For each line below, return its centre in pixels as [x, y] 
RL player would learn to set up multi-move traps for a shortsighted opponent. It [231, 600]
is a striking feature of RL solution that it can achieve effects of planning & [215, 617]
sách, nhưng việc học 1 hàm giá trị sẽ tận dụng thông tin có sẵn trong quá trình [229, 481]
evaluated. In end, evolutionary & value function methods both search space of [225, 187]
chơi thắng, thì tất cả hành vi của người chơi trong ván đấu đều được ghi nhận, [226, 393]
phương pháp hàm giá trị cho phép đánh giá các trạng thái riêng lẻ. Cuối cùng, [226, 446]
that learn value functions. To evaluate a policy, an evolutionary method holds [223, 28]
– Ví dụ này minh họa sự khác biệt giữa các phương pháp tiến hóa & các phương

Instructions for the task
Your task is to transcribe the listing in full, so that each line reads exactly as before.

Solution to this exercise
For each line below, return its centre in pixels as [x, y] 
RL player would learn to set up multi-move traps for a shortsighted opponent. It [231, 600]
is a striking feature of RL solution that it can achieve effects of planning & [215, 617]
sách, nhưng việc học 1 hàm giá trị sẽ tận dụng thông tin có sẵn trong quá trình [229, 481]
evaluated. In end, evolutionary & value function methods both search space of [225, 187]
chơi thắng, thì tất cả hành vi của người chơi trong ván đấu đều được ghi nhận, [226, 393]
phương pháp hàm giá trị cho phép đánh giá các trạng thái riêng lẻ. Cuối cùng, [226, 446]
that learn value functions. To evaluate a policy, an evolutionary method holds [223, 28]
– Ví dụ này minh họa sự khác biệt giữa các phương pháp tiến hóa & các phương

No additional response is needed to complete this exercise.